_Problem details_
Could you return each line from the one bearing "images, videos, licenses, completeness, legality, or" through the last line of the entries, exactly as it stands, with no pictures?
======
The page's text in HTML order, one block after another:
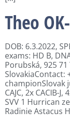
Theo
DOB: 6.3.2022,
exams: HD B,
Porubská, 925
SlovakiaContact:
championSlovak
CAJC, 2x CACIB-
SVV 1 Hurrican
Radinie Astacus
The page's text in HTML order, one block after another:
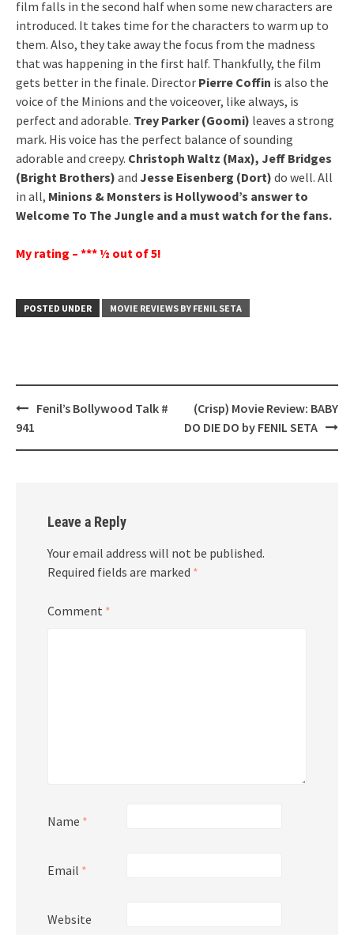
film falls in the second half when some new characters are
introduced. It takes time for the characters to warm up to
them. Also, they take away the focus from the madness
that was happening in the first half. Thankfully, the film
gets better in the finale. Director Pierre Coffin is also the
voice of the Minions and the voiceover, like always, is
perfect and adorable. Trey Parker (Goomi) leaves a strong
mark. His voice has the perfect balance of sounding
adorable and creepy. Christoph Waltz (Max), Jeff Bridges
(Bright Brothers) and Jesse Eisenberg (Dort) do well. All
in all, Minions & Monsters is Hollywood’s answer to
Welcome To The Jungle and a must watch for the fans.
My rating – *** ½ out of 5!
POSTED UNDER MOVIE REVIEWS BY FENIL SETA
Post
navigation
Fenil’s Bollywood Talk #
941
(Crisp) Movie Review: BABY
DO DIE DO by FENIL SETA
Leave a Reply
Your email address will not be published.
Required fields are marked *
Comment *
Name *
Email *
Website
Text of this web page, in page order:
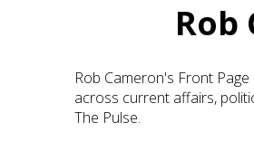
Rob
Rob Cameron's Front
across current affairs,
The Pulse.
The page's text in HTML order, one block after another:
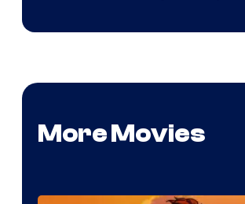
More Movies
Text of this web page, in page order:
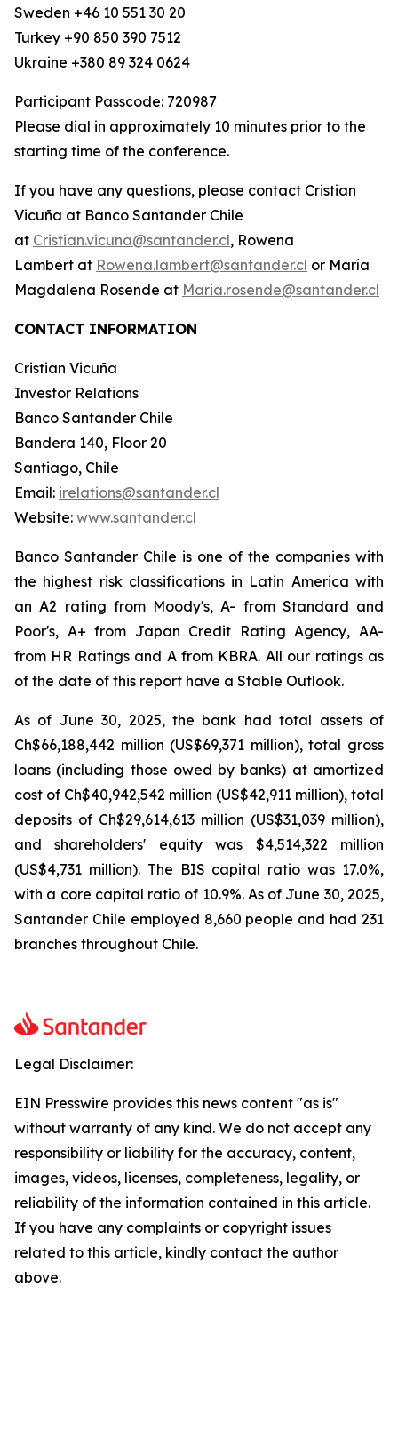
Sweden +46 10 551 30 20
Turkey +90 850 390 7512
Ukraine +380 89 324 0624
Participant Passcode: 720987
Please dial in approximately 10 minutes prior to the
starting time of the conference.
If you have any questions, please contact Cristian
Vicuña at Banco Santander Chile
at Cristian.vicuna@santander.cl, Rowena
Lambert at Rowena.lambert@santander.cl or María
Magdalena Rosende at Maria.rosende@santander.cl
CONTACT INFORMATION
Cristian Vicuña
Investor Relations
Banco Santander Chile
Bandera 140, Floor 20
Santiago, Chile
Email: irelations@santander.cl
Website: www.santander.cl
Banco Santander Chile is one of the companies with
the highest risk classifications in Latin America with
an A2 rating from Moody's, A- from Standard and
Poor's, A+ from Japan Credit Rating Agency, AA-
from HR Ratings and A from KBRA. All our ratings as
of the date of this report have a Stable Outlook.
As of June 30, 2025, the bank had total assets of
Ch$66,188,442 million (US$69,371 million), total gross
loans (including those owed by banks) at amortized
cost of Ch$40,942,542 million (US$42,911 million), total
deposits of Ch$29,614,613 million (US$31,039 million),
and shareholders' equity was $4,514,322 million
(US$4,731 million). The BIS capital ratio was 17.0%,
with a core capital ratio of 10.9%. As of June 30, 2025,
Santander Chile employed 8,660 people and had 231
branches throughout Chile.
Legal Disclaimer:
EIN Presswire provides this news content "as is"
without warranty of any kind. We do not accept any
responsibility or liability for the accuracy, content,
images, videos, licenses, completeness, legality, or
reliability of the information contained in this article.
If you have any complaints or copyright issues
related to this article, kindly contact the author
above.
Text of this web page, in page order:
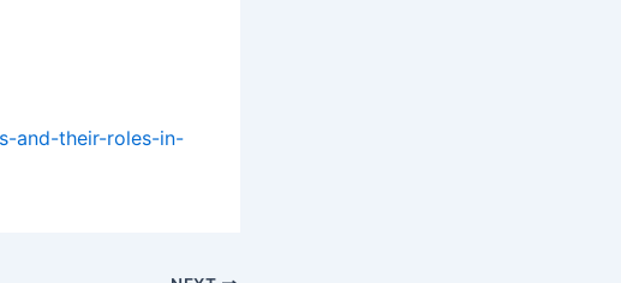
and-their-roles-in-
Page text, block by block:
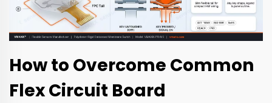
How to Overcome Common
Flex Circuit Board
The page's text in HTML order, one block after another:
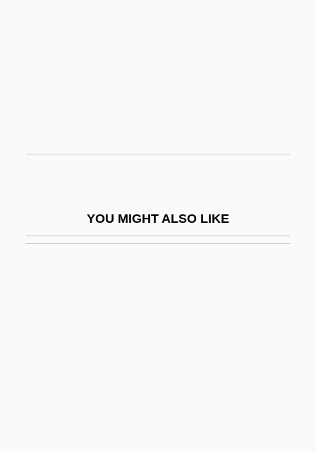
YOU MIGHT ALSO LIKE
======
_Answer box_
images, videos, licenses, completeness, legality, or
reliability of the information contained in this article.
If you have any complaints or copyright issues
related to this article, kindly contact the author
above.
Text of this web page, in page order:
and-their-roles-in-
Page text, block by block:
How to Overcome Common
Flex Circuit Board
The page's text in HTML order, one block after another:
YOU MIGHT ALSO LIKE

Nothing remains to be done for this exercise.